Friday, September 21, 2012

Rolling Home








Catherine Hagarty and Chrissie Shaw






Rolling Home by Greg Lissaman.  Music and songs by John Shortis.  Presented by Canberra Theatre Centre in the Courtyard Studio September 17-22, 2012.

Reviewed by Frank McKone
September 21

Greg Lissaman, himself once-upon-a-time an artistic director of The Jigsaw Company – Canberra’s regular theatre-in-education team – has written, produced and directed this independent production for 7-10 year olds with support from the Canberra Theatre Centre, ArtsACT and Riverside Theatres, Parramatta (Sydney).  He has pulled together an experienced team in composer John Shortis, lighting designer Matt Cox, sound designer Kimmo Vennonen, costume designers Hilary Talbot and Imogen Keen, and puppetry director Catherine Roach, with actors Catherine Hagarty and Chrissie Shaw.

The result is high quality material and performance which held a mixed audience from Kindergarten to Year 5 this morning, including an enthusiastic 20 minute Q&A session conducted by the actors when the story was finally finished.

“Finally finished” is not a criticism of the script, but its main theme.  You could call Rolling Home Brechtian theatre for littlies.  The two main characters are Figaro (Shaw) and Georgio (Hagarty) who are fairytale story tellers, in the story they tell to us in the audience, singing songs as they go along.  They slip easily between their characters as wandering story tellers, the characters they become in the stories they tell, and as out-of-role actors in teacher mode, asking questions of the children about the characters they played, as well as in actor mode explaining about the business of theatre.

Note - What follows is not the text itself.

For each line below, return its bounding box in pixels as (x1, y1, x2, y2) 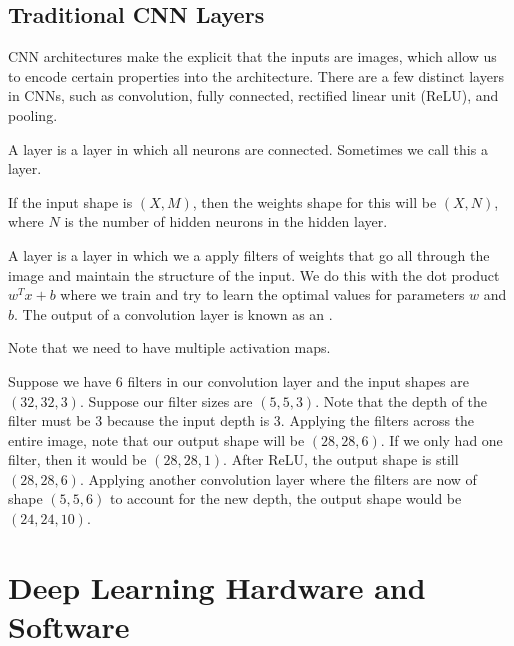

Georgio is young and rather naive, seeking to settle down in his own home – his story cannot finish until the story of the magic crystal belonging to the Queen of the Dark Forest is concluded.  Figaro is older, craftier, and prefers to keep moving on, even after their caravan has rolled away downhill and smashed to pieces.  In the end, they find their “home” in their friendship, built up through all the experiences they have had together in returning the crystal to its rightful owner.  Only then does Figaro reveal to Georgio that the King (who had stolen the Queen’s crystal, and from whom Georgio had taken it) had actually paid 12 gold pieces for their storytelling, not the 3 he had at first said the King had paid.

So the story finally finishes when true friendship means honesty – Georgio can build a home, Figaro can travel on, but both are welcome in each other’s life.

Would this complexity of levels of understanding come through to the children watching? 

In the session I saw, my half of the audience were mainly well below the age of 7, while the half I could watch in the opposite seats were mainly 8 plus.  On my side the children responded to everything as if they understood (after the little boy in front of me had wondered after the first song and we all clapped “Is that the end?"), but when it came to Q&A, the littlies had questions which they couldn’t remember when asked to speak.  The actors handled these potentially embarrassing situations with positive encouragement but without improper pressure.  Good teaching approach, in other words.

On the other side, I could see faces light up during the performance as children picked up what was happening in the relationship between Georgio and Figaro, and there were many very thoughtful and insightful questions in the Q&A.  Good theatre-in-education at work, in other words.

I don’t need many more words then to say that this is an interesting and well worthwhile theatre and educational experience, especially for the intended age group but even for much younger children.

But then I had other thoughts about the concept.  Essentially the script, songs and music draw upon a range of storytelling traditions which come down to us from Europe, including the key “quest for the holy grail” element in the magic crystal story and the “royalty / commoner” characters.  In the Australian context this material is in the background of most people, but is quite outside the traditions of Indigenous Australians. 

Though there is great value in Rolling Home, for Aboriginal and Torres Strait Islanders it is a confirmation of the power of invasive culture, with no counterbalance.  So I proposed to Greg Lissaman that he might take up the search for a way to make a play for young children which would draw on maintaining country and community from the ancient Australian tradition.

I suppose this is just another quest, but in our conversation we wondered how David and Stephen Page, and Frances Rings, might like to take Bangarra into work for young children, now that Terrain has shown how their work can ring true across our cultural differences – as Lissaman’s Georgio and Figaro found in friendship and honesty.